Without this, a container running malicious or buggy code could fork-bomb the host — spawning processes faster than the kernel can kill them, eventually exhausting the system's PID space and making the machine unresponsive.
sudo mkdir /sys/fs/cgroup/pid-demo
# Allow at most 10 processes in this cgroup
echo "10" | sudo tee /sys/fs/cgroup/pid-demo/pids.max
echo $$ | sudo tee /sys/fs/cgroup/pid-demo/cgroup.procsNow try to spawn more than 10 processes:
for i in $(seq 1 20); do sleep 100 & donebash: fork: retry: Resource temporarily unavailable
bash: fork: retry: Resource temporarily unavailable
bash: fork: Resource temporarily unavailableThe kernel refused the fork calls once the cgroup hit 10 processes. The fork bomb is contained to whatever fits inside the ceiling.
#How Docker Wires This Up
Every time you run a container, Docker creates a cgroup at /sys/fs/cgroup/docker/<container-id>/. It then populates the limit files based on the flags you passed:
# This Docker flag:
docker run --memory 512m --cpus 0.5 nginx
# Translates to exactly:
echo "536870912" > /sys/fs/cgroup/docker/<id>/memory.max
echo "50000 100000" > /sys/fs/cgroup/docker/<id>/cpu.maxWhen the container process starts, Docker writes its PID into cgroup.procs. From that point on, the kernel enforces the limits automatically — Docker doesn't need to do anything else. The enforcement is in the kernel, not in Docker.
When the container exits, Docker removes the cgroup directory. Clean slate.

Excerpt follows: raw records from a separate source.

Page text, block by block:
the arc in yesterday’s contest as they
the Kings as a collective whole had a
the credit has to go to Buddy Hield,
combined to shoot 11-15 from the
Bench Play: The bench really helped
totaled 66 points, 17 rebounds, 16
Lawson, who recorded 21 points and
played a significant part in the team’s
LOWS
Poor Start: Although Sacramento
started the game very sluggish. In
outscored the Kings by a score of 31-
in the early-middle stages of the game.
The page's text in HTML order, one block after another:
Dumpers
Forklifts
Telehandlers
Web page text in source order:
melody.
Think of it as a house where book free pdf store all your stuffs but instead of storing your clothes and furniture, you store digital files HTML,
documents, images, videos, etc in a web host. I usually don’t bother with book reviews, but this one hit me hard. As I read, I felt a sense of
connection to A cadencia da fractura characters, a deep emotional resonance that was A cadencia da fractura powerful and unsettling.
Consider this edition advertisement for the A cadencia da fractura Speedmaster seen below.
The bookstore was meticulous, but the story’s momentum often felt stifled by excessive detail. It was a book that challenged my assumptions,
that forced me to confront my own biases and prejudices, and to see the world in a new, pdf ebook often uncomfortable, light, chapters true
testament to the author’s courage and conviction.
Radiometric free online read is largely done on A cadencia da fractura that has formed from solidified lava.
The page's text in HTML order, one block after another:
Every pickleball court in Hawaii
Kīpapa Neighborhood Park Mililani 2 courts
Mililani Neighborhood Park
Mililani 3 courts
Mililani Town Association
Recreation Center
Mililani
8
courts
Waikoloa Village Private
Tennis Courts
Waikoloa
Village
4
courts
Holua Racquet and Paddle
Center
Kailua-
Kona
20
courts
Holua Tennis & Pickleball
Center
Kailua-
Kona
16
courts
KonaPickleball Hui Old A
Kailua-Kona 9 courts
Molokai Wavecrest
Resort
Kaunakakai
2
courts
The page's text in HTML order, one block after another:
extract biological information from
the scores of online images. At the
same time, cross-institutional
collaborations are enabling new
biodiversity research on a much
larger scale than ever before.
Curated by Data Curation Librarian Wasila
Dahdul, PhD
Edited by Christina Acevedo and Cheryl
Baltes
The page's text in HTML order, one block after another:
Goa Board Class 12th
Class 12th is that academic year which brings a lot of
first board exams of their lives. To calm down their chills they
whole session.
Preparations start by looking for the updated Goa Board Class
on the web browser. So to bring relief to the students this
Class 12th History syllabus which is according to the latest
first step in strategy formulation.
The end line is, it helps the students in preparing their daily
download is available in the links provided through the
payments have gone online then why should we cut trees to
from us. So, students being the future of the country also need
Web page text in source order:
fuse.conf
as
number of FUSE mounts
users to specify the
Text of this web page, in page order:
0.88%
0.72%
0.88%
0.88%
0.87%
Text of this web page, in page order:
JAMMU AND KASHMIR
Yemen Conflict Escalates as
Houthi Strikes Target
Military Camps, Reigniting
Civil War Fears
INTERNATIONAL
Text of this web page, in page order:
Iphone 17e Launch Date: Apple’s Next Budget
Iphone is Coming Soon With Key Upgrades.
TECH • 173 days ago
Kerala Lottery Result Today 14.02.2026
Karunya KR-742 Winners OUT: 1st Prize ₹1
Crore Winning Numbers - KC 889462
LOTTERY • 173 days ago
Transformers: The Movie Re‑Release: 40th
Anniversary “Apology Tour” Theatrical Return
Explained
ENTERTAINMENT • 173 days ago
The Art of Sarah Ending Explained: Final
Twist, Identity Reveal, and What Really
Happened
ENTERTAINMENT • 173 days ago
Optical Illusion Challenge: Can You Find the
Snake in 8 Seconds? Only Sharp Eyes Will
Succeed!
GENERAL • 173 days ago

You can see the cgroup limits on a running container:
docker run -d --memory 64m --name demo nginx
docker inspect demo | grep -A2 Memory"Memory": 67108864,
"MemorySwap": 67108864,And confirm it on the cgroupfs directly:
cat /sys/fs/cgroup/docker/$(docker inspect --format='{{.Id}}' demo)/memory.max67108864Same number, two different views — Docker's JSON API and the raw kernel interface underneath it.
#What Cgroups Actually Protect Against
Let's be concrete about the threat model. Cgroups protect against two main failure classes:
Noisy neighbor. Container A has a memory leak. Without cgroups, it would consume all available RAM, forcing the kernel to swap or OOM-kill processes across the entire host — taking down Container B, Container C, and every other workload. With cgroups, Container A gets OOM-killed inside its own cgroup. Container B never notices.
Malicious consumption. Container A is trying to starve other tenants by pinning all CPUs and allocating all memory. With CPU quotas and memory limits, it gets exactly its allotted share and no more. The attack vector is closed.
Neither of these required any application-level changes. The enforcement is in the kernel, transparent to the containerized process. It doesn't know it's being limited. It just hits a wall it can't see and can't move.
Key Takeaway: Namespaces give isolation — a process can't see other processes, networks, or filesystems. Cgroups give resource limits — a process can't consume more than its ceiling of CPU, RAM, I/O, or process count. Together they form the complete foundation of a container: a process with a lie about its environment (namespaces) and a hard cap on how much of the machine it can take (cgroups). You can create cgroups directly by making directories under
/sys/fs/cgroup/and writing limit values into the control files — Docker does exactly this, one cgroup per container, automatically cleaned up on exit.